REQUIRED WORK:
Output nothing but the lines from the first line of the listing below through the line containing "Pour cela, vous", printed exactly and free of pictures.

DATASET RECORDS:

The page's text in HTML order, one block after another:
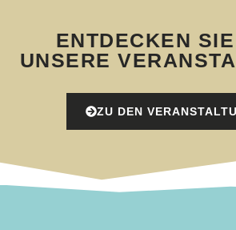
ENTDECKEN
UNSERE
ZU DEN
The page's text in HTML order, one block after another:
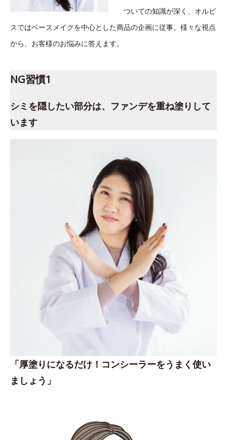
ついての知識が深く、オルビ
スではベースメイクを中心とした商品の企画に従事。様々な視点
から、お客様のお悩みに答えます。
NG習慣1
シミを隠したい部分は、ファンデを重ね塗りして
います
「厚塗りになるだけ！コンシーラーをうまく使い
ましょう」
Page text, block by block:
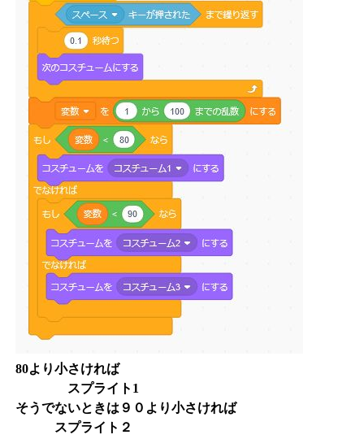
80より小さければ
スプライト1
そうでないときは９０より小さければ
スプライト２
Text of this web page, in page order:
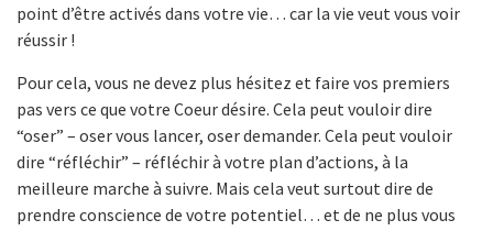
point d’être activés dans votre vie… car la vie veut vous voir
réussir !
Pour cela, vous ne devez plus hésitez et faire vos premiers
pas vers ce que votre Coeur désire. Cela peut vouloir dire
“oser” – oser vous lancer, oser demander. Cela peut vouloir
dire “réfléchir” – réfléchir à votre plan d’actions, à la
meilleure marche à suivre. Mais cela veut surtout dire de
prendre conscience de votre potentiel… et de ne plus vous
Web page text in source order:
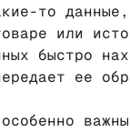
то
или
быстро
ее
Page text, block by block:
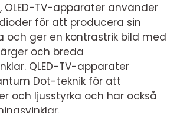
OLED-TV-apparater använder
för att producera sin
och ger en kontrastrik bild med
och breda
QLED-TV-apparater
Dot-teknik för att
och ljusstyrka och har också
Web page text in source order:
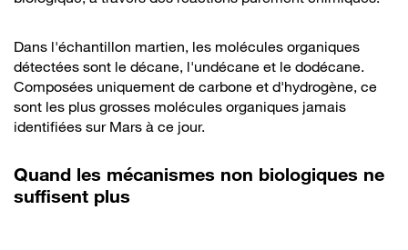
Dans l'échantillon martien, les molécules organiques
détectées sont le décane, l'undécane et le dodécane.
Composées uniquement de carbone et d'hydrogène, ce
sont les plus grosses molécules organiques jamais
identifiées sur Mars à ce jour.
Quand les mécanismes non biologiques ne
suffisent plus
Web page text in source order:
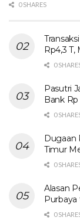
0 SHARES
Rp4,3
0
Pasutri
Bank Rp
0
Dugaan
Timur
0
Alasan
0
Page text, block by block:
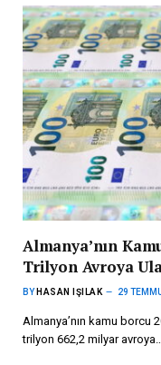
Almanya’nın
Trilyon Avroya
BY HASAN IŞILAK 29
Almanya’nın kamu borcu
trilyon 662,2 milyar
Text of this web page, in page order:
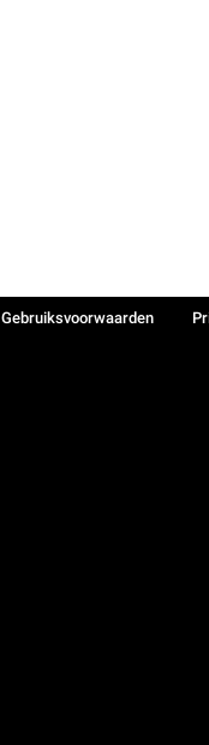
Gebruiksvoorwaarden
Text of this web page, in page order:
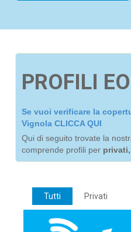
PROFILI
Se vuoi verificare la
Vignola CLICCA QUI
Qui di seguito trovate la
comprende profili per
Tutti Privati
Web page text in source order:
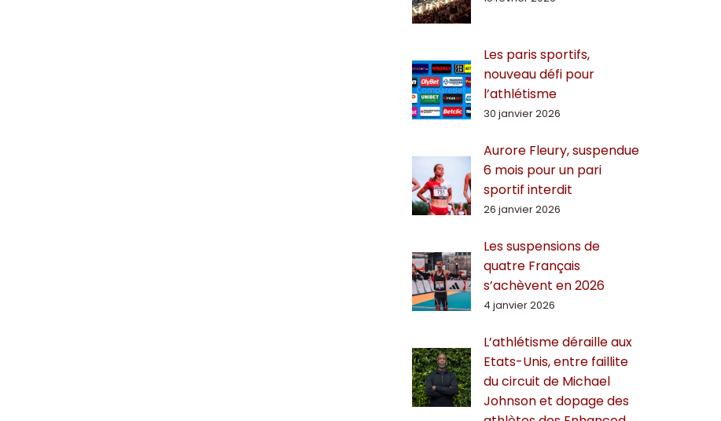
Les paris sportifs,
nouveau défi pour
l’athlétisme
30 janvier 2026
Aurore Fleury, suspendue
6 mois pour un pari
sportif interdit
26 janvier 2026
Les suspensions de
quatre Français
s’achèvent en 2026
4 janvier 2026
L’athlétisme déraille aux
Etats-Unis, entre faillite
du circuit de Michael
Johnson et dopage des
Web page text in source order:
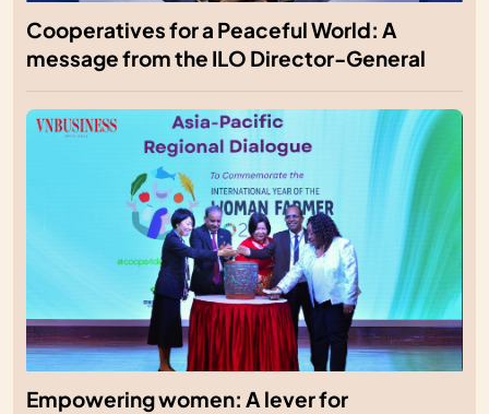
Cooperatives for a Peaceful World: A
message from the ILO Director-General
Empowering women: A lever for
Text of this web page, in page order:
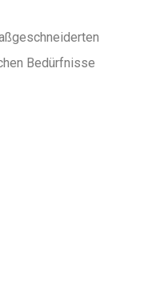
Bedürfnisse
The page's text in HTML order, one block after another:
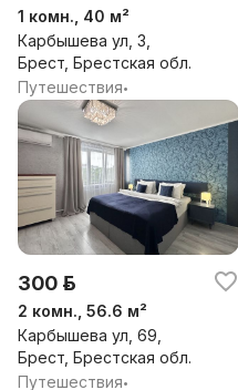
1 комн., 40 м²
Карбышева ул, 3,
Брест, Брестская обл.
Путешествия•
300 р.
2 комн., 56.6 м²
Карбышева ул, 69,
Брест, Брестская обл.
Путешествия•
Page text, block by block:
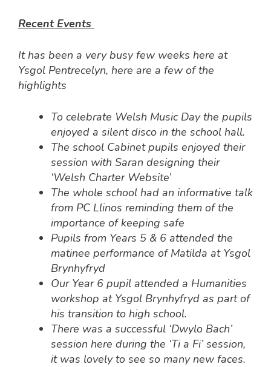
Recent Events
It has been a very busy few weeks here at
Ysgol Pentrecelyn, here are a few of the
highlights
To celebrate Welsh Music Day the pupils
enjoyed a silent disco in the school hall.
The school Cabinet pupils enjoyed their
session with Saran designing their
‘Welsh Charter Website’
The whole school had an informative talk
from PC Llinos reminding them of the
importance of keeping safe
Pupils from Years 5 & 6 attended the
matinee performance of Matilda at Ysgol
Brynhyfryd
Our Year 6 pupil attended a Humanities
workshop at Ysgol Brynhyfryd as part of
his transition to high school.
There was a successful ‘Dwylo Bach’
session here during the ‘Ti a Fi’ session,
it was lovely to see so many new faces.
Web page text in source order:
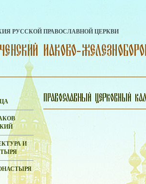
РУССКОЙ ПРАВОСЛАВНОЙ ЦЕРКВИ
И
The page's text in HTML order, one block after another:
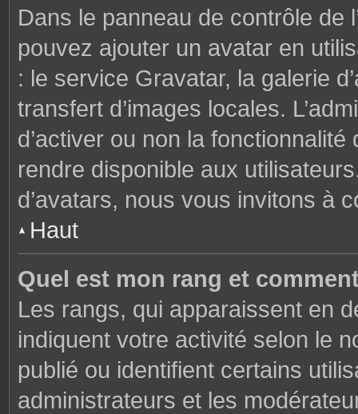
Dans le panneau de contrôle de
pouvez ajouter un avatar en
: le service Gravatar, la galerie
transfert d’images locales.
d’activer ou non la
rendre disponible aux
d’avatars, nous vous invitons à
Haut
Quel est mon rang et
Les rangs, qui apparaissent en
indiquent votre activité selon le
publié ou identifient certains
administrateurs et les
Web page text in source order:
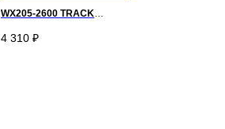
WX205-2600 TRACK
4 310 ₽
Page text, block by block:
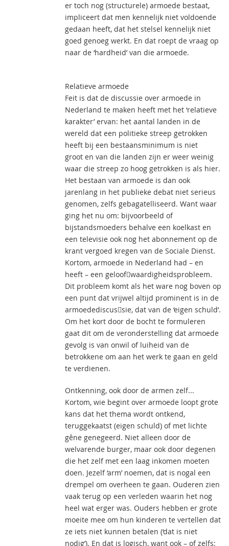
er toch nog (structurele) armoede bestaat,
impliceert dat men kennelijk niet voldoende
gedaan heeft, dat het stelsel kennelijk niet
goed genoeg werkt. En dat roept de vraag op
naar de ‘hardheid’ van die armoede.
Relatieve armoede
Feit is dat de discussie over armoede in
Nederland te maken heeft met het ‘relatieve
karakter’ ervan: het aantal landen in de
wereld dat een politieke streep getrokken
heeft bij een bestaansminimum is niet
groot en van die landen zijn er weer weinig
waar die streep zo hoog getrokken is als hier.
Het bestaan van armoede is dan ook
jarenlang in het publieke debat niet serieus
genomen, zelfs gebagatelliseerd. Want waar
ging het nu om: bijvoorbeeld of
bijstandsmoeders behalve een koelkast en
een televisie ook nog het abonnement op de
krant vergoed kregen van de Sociale Dienst.
Kortom, armoede in Nederland had – en
heeft – een geloof￾waardigheidsprobleem.
Dit probleem komt als het ware nog boven op
een punt dat vrijwel altijd prominent is in de
armoedediscus￾sie, dat van de ‘eigen schuld’.
Om het kort door de bocht te formuleren
gaat dit om de veronderstelling dat armoede
gevolg is van onwil of luiheid van de
betrokkene om aan het werk te gaan en geld
te verdienen.
Ontkenning, ook door de armen zelf...
Kortom, wie begint over armoede loopt grote
kans dat het thema wordt ontkend,
teruggekaatst (eigen schuld) of met lichte
gêne genegeerd. Niet alleen door de
welvarende burger, maar ook door degenen
die het zelf met een laag inkomen moeten
doen. Jezelf ‘arm’ noemen, dat is nogal een
drempel om overheen te gaan. Ouderen zien
vaak terug op een verleden waarin het nog
heel wat erger was. Ouders hebben er grote
moeite mee om hun kinderen te vertellen dat
ze iets niet kunnen betalen (‘dat is niet
nodig’). En dat is logisch, want ook – of zelfs:
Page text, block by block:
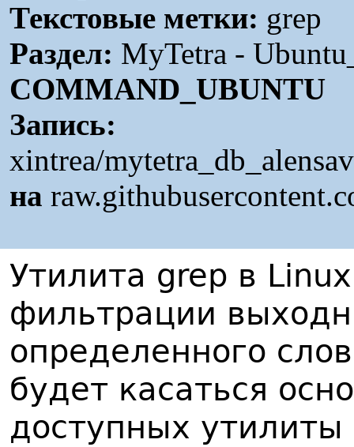
Текстовые метки: grep
Раздел: MyTetra -
COMMAND_UBUNTU
Запись:
xintrea/
на
Утилита grep в
фильтрации
определенного
будет касаться
доступных утилиты

TASK RESULT:
The page's text in HTML order, one block after another:
ENTDECKEN
UNSERE
ZU DEN
The page's text in HTML order, one block after another:
ついての知識が深く、オルビ
スではベースメイクを中心とした商品の企画に従事。様々な視点
から、お客様のお悩みに答えます。
NG習慣1
シミを隠したい部分は、ファンデを重ね塗りして
います
「厚塗りになるだけ！コンシーラーをうまく使い
ましょう」
Page text, block by block:
80より小さければ
スプライト1
そうでないときは９０より小さければ
スプライト２
Text of this web page, in page order:
point d’être activés dans votre vie… car la vie veut vous voir
réussir !
Pour cela, vous ne devez plus hésitez et faire vos premiers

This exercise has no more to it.